Third, 401(k)s expose individuals to too much risk. While investment firms always tout long-term "historical returns" of the stock market, real-life individuals can be in big trouble if they need to retire during a prolonged slump in stocks. Pooled pension funds, in contrast, can better manage such downturns and buffer individuals. Such funds are also managed professionally, while the 401(k) lets ordinary Americans decide how their money is invested. Yet many workers are clueless about how to allocate their savings among the menu of investment options that most 401(k) plans offer and often don't revisit their choices even as market conditions change.

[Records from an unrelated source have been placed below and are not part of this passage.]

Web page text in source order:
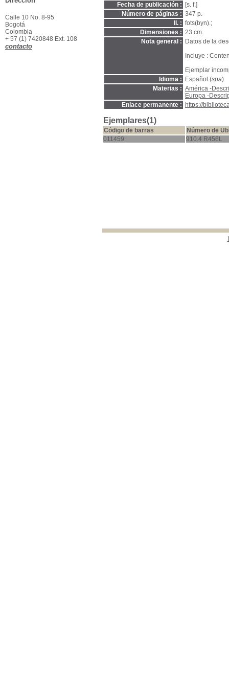
Fecha de publicación :
[s. f.]
Número de páginas : 347 p.
Il. : fots(byn).;
Dimensiones : 23 cm.
Nota general :
Datos de la
Incluye :
Ejemplar
Idioma :
Español (spa)
Materias : América -
Europa -
Enlace permanente :
https://
Ejemplares(1)
Código de barras
Número de
011459
910.4 R456L
Calle 10 No. 8-95
Bogotá
Colombia
+ 57 (1) 7420848 Ext. 108
contacto
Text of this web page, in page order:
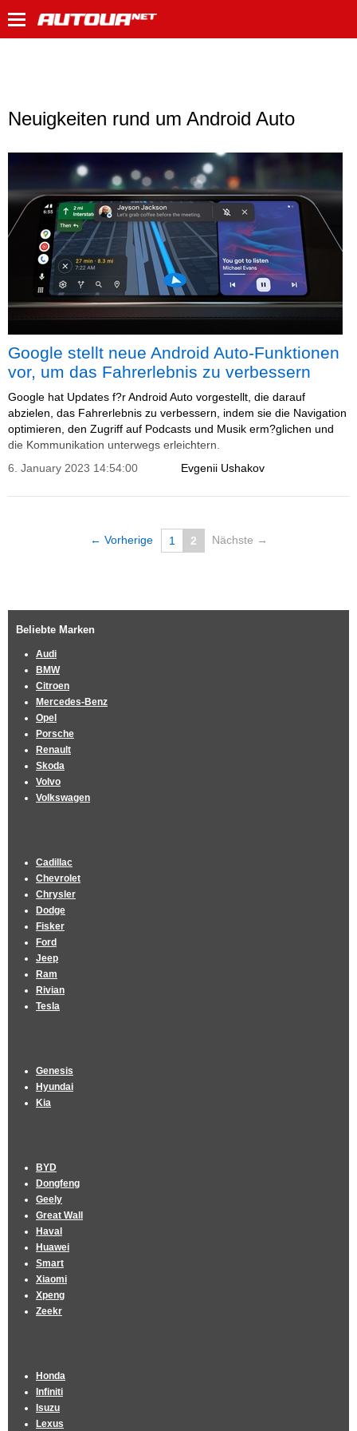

Fourth, the 401(k) system depends on the financial industry acting in the best interests of investors - which, too often, it doesn't do. Research has found that the fees charged by 401(k) plans and mutual funds are often excessive, far beyond the actual costs of managing investments. Financial firms have a bottom-line interest in pushing these fees as high as the market will bear - an interest in conflict with the needs of investors. Investment advisors and firms have historically not had a legal fiduciary responsibility to act in the best interests of 401(k) holders. And while the Dodd-Frank Wall Street reform empowered the SEC to write rules that could impose such a responsibility, it has not yet done so.

Fifth, consumer choice does not offset the failures of the 401(k) system. In a truly competitive marketplace, educated consumers would shop for 401(k) plans with the lowest fees and switch to those plans. But surveys have found that most Americans don't have a clue about the fees associated with their 401(k)s. And switching plans can be difficult for individuals, since employers choose the plans. In turn, employers can find it time consuming to move to a new plan. Wall Street charges such high fees for 401(k)s because they can in the face of consumer ignorance and high barriers to switching plans.

It is easy to forget that 401(k) plans have only been around for three decades. We have learned a lot in that period, and the jury is now in: The 401(k) experiment has failed. This system does a better job of enriching the financial sector than in providing retirement security to Americans.

It's time for a new approach. One idea, offered by economist and Demos Senior Fellow Teresa is the Guaranteed Retirement Account (GRA), which would supplement Social Security and be a universal system of individual accounts where investments are managed in pooled savings with low fees and buffers for individuals who retire during turn downs in the stock market.

The 401(k) system emerged after elected leaders changed the tax code in 1978. There is no reason we have to live with  this mistake forever.